- **TASK PROMPT**
Take each line of the data that contains the string "parameters" and copy it.

- **MATERIAL TO PROCESS**
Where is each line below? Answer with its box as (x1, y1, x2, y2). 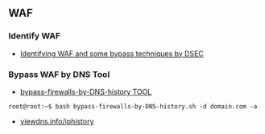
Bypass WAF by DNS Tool (8, 68, 110, 79)
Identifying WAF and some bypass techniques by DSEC (19, 48, 204, 59)
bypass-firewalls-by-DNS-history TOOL (19, 87, 152, 96)
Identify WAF (8, 30, 61, 42)
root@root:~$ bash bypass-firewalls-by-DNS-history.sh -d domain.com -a (8, 102, 258, 111)
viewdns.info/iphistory (19, 116, 94, 126)
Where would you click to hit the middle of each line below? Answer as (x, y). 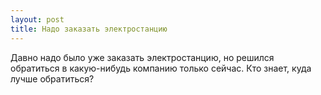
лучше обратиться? (52, 78)
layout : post (37, 19)
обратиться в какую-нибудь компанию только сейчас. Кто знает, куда (161, 68)
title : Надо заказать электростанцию (89, 29)
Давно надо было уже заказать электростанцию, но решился (142, 57)
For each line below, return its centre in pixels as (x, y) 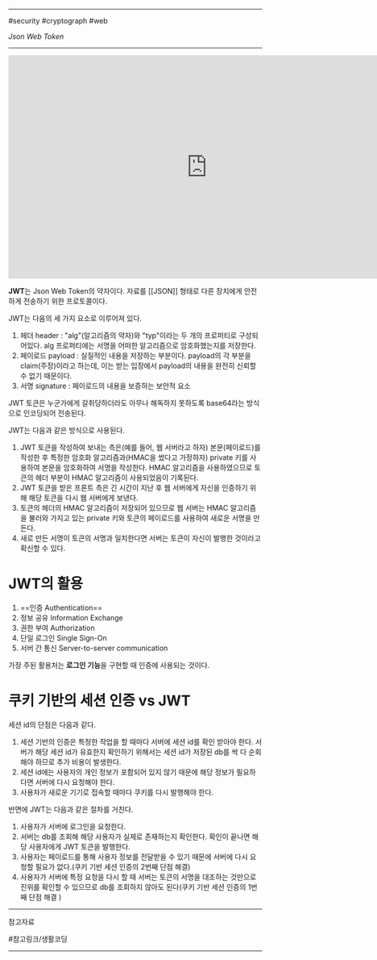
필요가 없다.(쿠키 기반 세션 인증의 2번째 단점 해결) (113, 866)
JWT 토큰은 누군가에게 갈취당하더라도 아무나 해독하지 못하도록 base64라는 (126, 403)
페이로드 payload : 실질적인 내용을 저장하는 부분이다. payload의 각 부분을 (135, 355)
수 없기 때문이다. (46, 376)
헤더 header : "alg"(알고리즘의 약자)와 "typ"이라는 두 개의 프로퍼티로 (128, 335)
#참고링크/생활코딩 (38, 939)
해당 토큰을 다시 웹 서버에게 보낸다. (83, 498)
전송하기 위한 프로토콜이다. (65, 301)
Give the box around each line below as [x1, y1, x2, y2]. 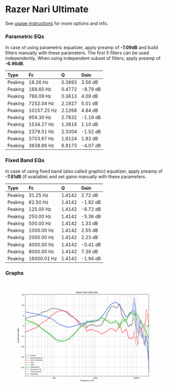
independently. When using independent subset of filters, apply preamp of [5, 55, 161, 61]
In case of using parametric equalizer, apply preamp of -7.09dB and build [5, 45, 158, 51]
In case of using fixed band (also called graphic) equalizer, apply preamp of [5, 168, 163, 174]
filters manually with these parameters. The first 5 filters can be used [5, 50, 149, 56]
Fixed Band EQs [5, 156, 45, 164]
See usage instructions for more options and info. [5, 20, 109, 26]
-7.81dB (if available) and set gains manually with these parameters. [5, 174, 147, 180]
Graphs [5, 269, 24, 277]
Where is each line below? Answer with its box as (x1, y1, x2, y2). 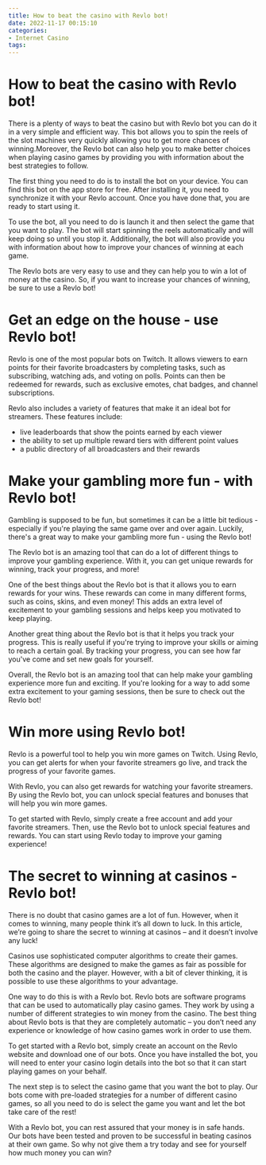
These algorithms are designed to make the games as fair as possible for (8, 959, 247, 969)
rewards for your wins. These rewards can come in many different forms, (8, 588, 248, 597)
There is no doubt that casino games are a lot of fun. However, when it (8, 910, 239, 919)
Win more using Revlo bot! (8, 723, 186, 741)
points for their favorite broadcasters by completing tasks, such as (8, 363, 226, 372)
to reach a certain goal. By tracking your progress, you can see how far (8, 646, 241, 655)
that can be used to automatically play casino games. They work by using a (8, 1000, 255, 1010)
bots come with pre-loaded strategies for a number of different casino (8, 1090, 237, 1100)
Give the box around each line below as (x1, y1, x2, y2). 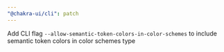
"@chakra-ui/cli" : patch (7, 10, 79, 17)
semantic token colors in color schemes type (7, 36, 136, 45)
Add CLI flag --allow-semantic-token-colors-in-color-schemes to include (7, 29, 217, 37)
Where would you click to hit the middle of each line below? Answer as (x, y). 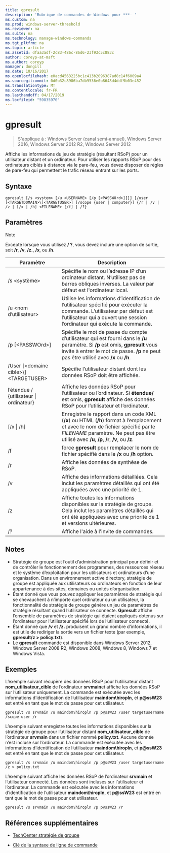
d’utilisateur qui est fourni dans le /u (104, 338)
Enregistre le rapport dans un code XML (109, 414)
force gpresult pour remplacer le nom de (110, 448)
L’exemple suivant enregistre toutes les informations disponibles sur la (78, 726)
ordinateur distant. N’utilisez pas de (103, 277)
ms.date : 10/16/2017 (27, 72)
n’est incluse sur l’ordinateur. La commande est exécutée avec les (74, 743)
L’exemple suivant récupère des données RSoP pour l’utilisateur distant (79, 682)
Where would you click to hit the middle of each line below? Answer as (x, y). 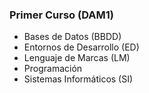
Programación (53, 69)
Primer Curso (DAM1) (61, 15)
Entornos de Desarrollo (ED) (81, 47)
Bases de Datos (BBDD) (72, 37)
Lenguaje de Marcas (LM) (77, 58)
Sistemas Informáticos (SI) (78, 79)
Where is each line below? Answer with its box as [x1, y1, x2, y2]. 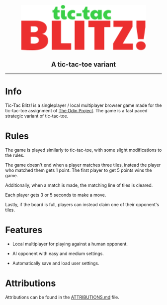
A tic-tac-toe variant [51, 60, 116, 68]
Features [5, 225, 43, 236]
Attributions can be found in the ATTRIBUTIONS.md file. [5, 295, 119, 301]
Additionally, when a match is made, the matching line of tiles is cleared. [5, 182, 153, 188]
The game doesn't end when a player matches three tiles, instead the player [5, 162, 161, 168]
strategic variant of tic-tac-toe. [5, 113, 69, 119]
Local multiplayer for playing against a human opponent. [12, 241, 128, 247]
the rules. [5, 152, 25, 158]
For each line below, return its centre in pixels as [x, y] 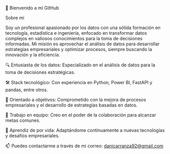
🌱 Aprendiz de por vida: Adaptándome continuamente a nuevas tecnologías [85, 130]
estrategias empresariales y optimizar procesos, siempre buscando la [79, 49]
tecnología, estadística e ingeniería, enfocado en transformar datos [76, 33]
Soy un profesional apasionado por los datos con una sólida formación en [83, 28]
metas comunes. [23, 120]
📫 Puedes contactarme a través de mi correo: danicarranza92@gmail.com [84, 146]
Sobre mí [15, 18]
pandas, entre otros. [27, 90]
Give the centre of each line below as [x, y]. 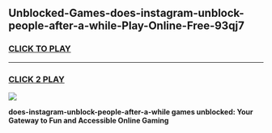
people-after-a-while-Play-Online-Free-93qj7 [126, 26]
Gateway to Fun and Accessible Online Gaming [89, 120]
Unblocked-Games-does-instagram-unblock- [126, 13]
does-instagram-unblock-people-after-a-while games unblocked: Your [131, 111]
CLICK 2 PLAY [36, 79]
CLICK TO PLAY [40, 49]
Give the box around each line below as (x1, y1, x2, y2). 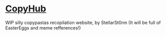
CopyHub (5, 3, 46, 14)
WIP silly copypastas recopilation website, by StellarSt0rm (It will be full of (5, 19, 161, 25)
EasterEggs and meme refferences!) (5, 24, 81, 30)
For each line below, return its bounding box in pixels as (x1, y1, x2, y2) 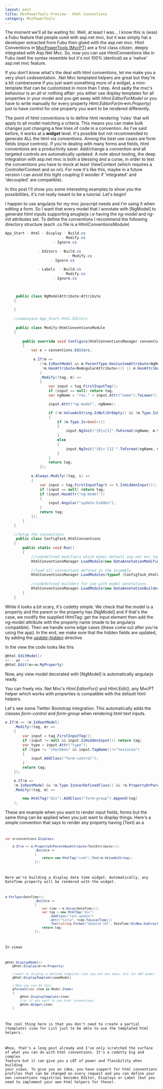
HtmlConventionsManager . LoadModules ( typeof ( (31, 573, 125, 577)
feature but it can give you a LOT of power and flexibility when (5, 1058, 142, 1063)
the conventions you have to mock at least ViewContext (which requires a (5, 161, 152, 167)
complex (5, 1054, 21, 1059)
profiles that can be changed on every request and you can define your (5, 1071, 155, 1076)
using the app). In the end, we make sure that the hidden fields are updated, (5, 629, 157, 635)
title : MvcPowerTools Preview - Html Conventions (5, 12, 108, 16)
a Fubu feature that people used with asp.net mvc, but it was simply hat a (5, 34, 151, 40)
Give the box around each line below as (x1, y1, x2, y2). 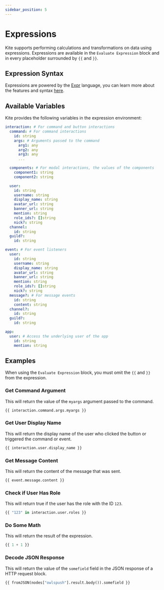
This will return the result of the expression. (5, 533, 93, 539)
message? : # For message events (9, 293, 76, 298)
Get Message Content (5, 457, 58, 464)
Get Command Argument (5, 387, 66, 394)
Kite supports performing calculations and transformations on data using (5, 45, 152, 51)
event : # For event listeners (5, 247, 67, 252)
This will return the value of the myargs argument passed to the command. (5, 398, 154, 404)
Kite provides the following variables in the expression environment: (5, 115, 142, 121)
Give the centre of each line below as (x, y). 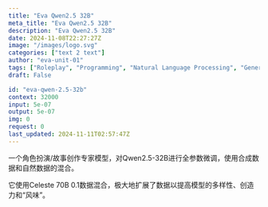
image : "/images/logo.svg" (53, 46)
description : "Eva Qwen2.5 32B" (62, 30)
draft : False (30, 75)
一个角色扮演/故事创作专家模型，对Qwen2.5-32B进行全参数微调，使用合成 (130, 157)
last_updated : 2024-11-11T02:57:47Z (69, 134)
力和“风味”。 (29, 195)
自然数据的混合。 (50, 168)
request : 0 (26, 127)
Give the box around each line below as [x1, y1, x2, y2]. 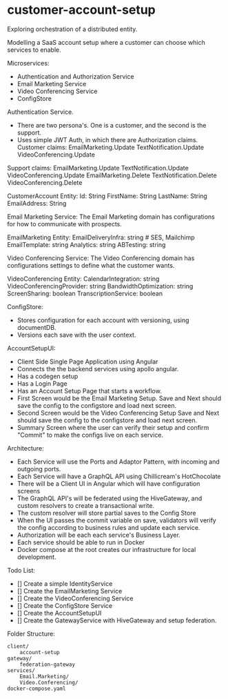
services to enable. [7, 46, 62, 54]
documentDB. [17, 323, 56, 331]
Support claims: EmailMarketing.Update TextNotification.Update [7, 164, 189, 172]
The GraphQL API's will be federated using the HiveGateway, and [17, 494, 203, 502]
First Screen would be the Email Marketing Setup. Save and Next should [17, 394, 222, 402]
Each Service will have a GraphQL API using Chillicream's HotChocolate [17, 472, 221, 480]
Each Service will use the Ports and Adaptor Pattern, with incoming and [17, 457, 220, 466]
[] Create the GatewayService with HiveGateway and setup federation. [17, 616, 217, 624]
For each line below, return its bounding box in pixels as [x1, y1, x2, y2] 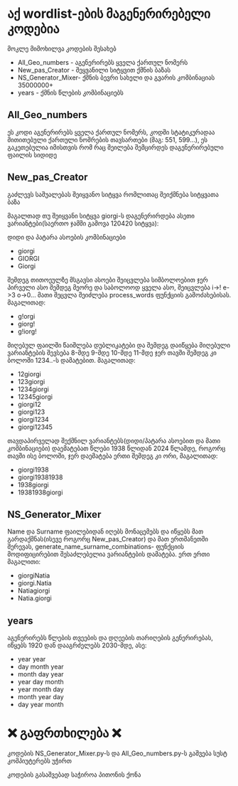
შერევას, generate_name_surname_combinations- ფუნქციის [7, 543, 185, 551]
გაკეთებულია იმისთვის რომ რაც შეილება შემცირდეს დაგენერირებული [7, 143, 224, 152]
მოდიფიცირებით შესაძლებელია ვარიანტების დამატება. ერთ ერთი [7, 550, 210, 558]
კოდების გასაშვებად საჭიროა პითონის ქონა [7, 770, 141, 779]
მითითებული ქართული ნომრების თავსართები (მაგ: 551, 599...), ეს [7, 135, 208, 144]
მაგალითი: [7, 558, 41, 566]
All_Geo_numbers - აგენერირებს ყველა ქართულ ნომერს [17, 58, 188, 66]
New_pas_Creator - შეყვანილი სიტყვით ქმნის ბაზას [17, 65, 171, 74]
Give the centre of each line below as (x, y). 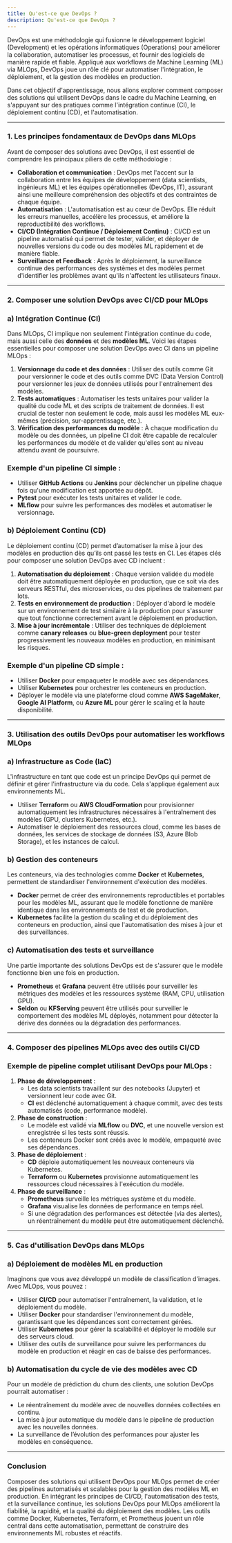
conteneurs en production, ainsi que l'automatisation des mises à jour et (120, 925)
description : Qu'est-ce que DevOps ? (61, 20)
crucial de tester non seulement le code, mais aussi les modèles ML (114, 414)
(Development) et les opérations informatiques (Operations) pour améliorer (114, 47)
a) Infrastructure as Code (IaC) (59, 761)
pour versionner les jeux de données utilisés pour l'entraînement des (115, 384)
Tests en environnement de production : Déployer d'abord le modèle (116, 603)
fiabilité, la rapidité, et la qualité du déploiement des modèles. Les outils (109, 1510)

- **OUTPUT BELOW**
filters manually with these parameters. The first 5 filters can be used [5, 50, 149, 56]
-7.81dB (if available) and set gains manually with these parameters. [5, 174, 147, 180]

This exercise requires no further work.